Gael Greene began her career in food even before New York was a city worthy of culinary reckoning.  Finding her way onto the dining scene by way of New York Magazine, she launched her column, “Insatiable Critic”, and simultaneously pioneered the very notion of a foodie.  From her infamous sexual encounter with Elvis and a fried egg sandwich to the imminent 21st century launch of, Gael’s witnessed over four decades of food history.  Unabashedly mixing business with pleasure, Gael’s pretty much seen, done and eaten it all…

What did you want to be when you grew up?
A novelist. My heroes were Scott Fitzgerald, D.H. Lawrence, Katherine Anne Porter.
Carson McCullers.
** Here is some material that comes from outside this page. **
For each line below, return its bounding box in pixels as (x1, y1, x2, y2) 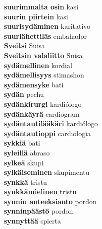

Hemingway.   I wanted to sit at the Deux Magots Cafe in Paris writing and feel the earth move.

An accidental critic of sorts, you curiously pioneered the foodie movement in the seventies.  How do you think the dining landscape has changed over the last forty years in NYC as well as across the country?
It took me 350 pages of Insatiable to tell what happened…but, in short, from a basically conservative and uptight population —when even quite sophisticated and traveled New Yorkers thought an overcooked lamb chop and rice pudding was a perfect dinner and no one talked much about food…we have grown into the most food obsessed nation in the world. We didn’t have celebrity chefs or prepubescent vegetables or gastronomic emporiums as big as a small town, or boutique chickens. Cholesterol had not been invented.  There were no American chefs anyone had ever heard of.  The best American restaurant in Manhattan – the Four Seasons – had a Swiss chef.  Urbanites didn’t eat out eight nights a week. There were only a tiny handful of restaurant critics that counted.  Not one thousand bloggers and heaven only knows how many Zagat voters.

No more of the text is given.